Henshaw Smells 13 HILL 

1. Avoid smell walking when you have a cold or other illness – and in particular, when you have a hangover. You simply won’t experience the smells in the same way: smell performance can be significantly dulled by illness, while if we’re feeling particularly nauseous, then the smell of cigarette smoke, a festering drain or local dustbin lorry probably isn’t going to do any favours. Also, stay hydrated: your nose requires a healthy level of fluids in order to dissolve the odours so our smell receptors can ‘read’ them in the first place.

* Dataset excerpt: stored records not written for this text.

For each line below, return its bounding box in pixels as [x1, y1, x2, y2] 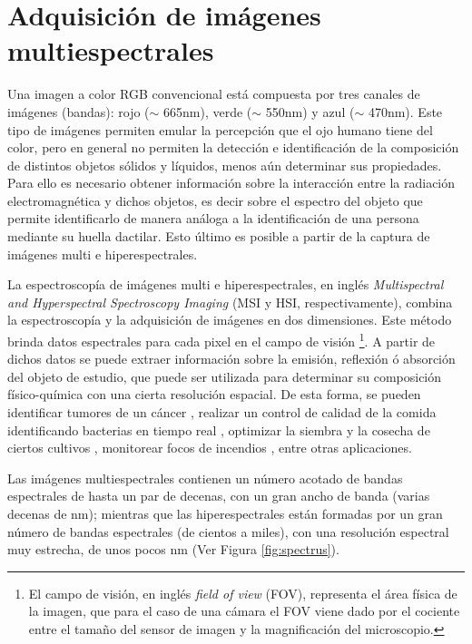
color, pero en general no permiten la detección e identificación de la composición [7, 138, 459, 157]
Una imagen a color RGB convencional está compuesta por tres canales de [7, 84, 420, 103]
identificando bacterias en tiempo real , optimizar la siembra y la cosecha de [7, 420, 430, 439]
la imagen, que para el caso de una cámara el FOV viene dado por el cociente [28, 601, 460, 620]
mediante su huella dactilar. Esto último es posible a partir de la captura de [7, 227, 430, 246]
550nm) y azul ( [265, 102, 355, 121]
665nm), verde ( [163, 102, 252, 121]
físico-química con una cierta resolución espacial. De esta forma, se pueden [7, 385, 421, 404]

2. The greater the variety of settings, the bigger the range of odours we’ll detect and the more we can learn on the journey. Think open spaces and enclosed areas, green spaces and hard concrete landscapes, quiet areas and busy roads, busy high streets and run-down alleys behind buildings, retail, markets and other food.

3. Use your other senses to seek out smell sources. If you see planting, approach it and as long as it isn’t someone’s prize-winning rose bush, rub the leaves and explore what scent they release. Look at the shops around you and stick your head inside for a sniff – pharmacies, stationers and clothing shops can all be interesting. Ask yourself if you can hear any ventilation systems whirring in the background: you’d be surprised at the fun you can have in an alleyway behind a row of shops, trying to guess what kind of shop it is by the smell it is emitting.

Dr Victoria Henshaw at The University of Sheffield today.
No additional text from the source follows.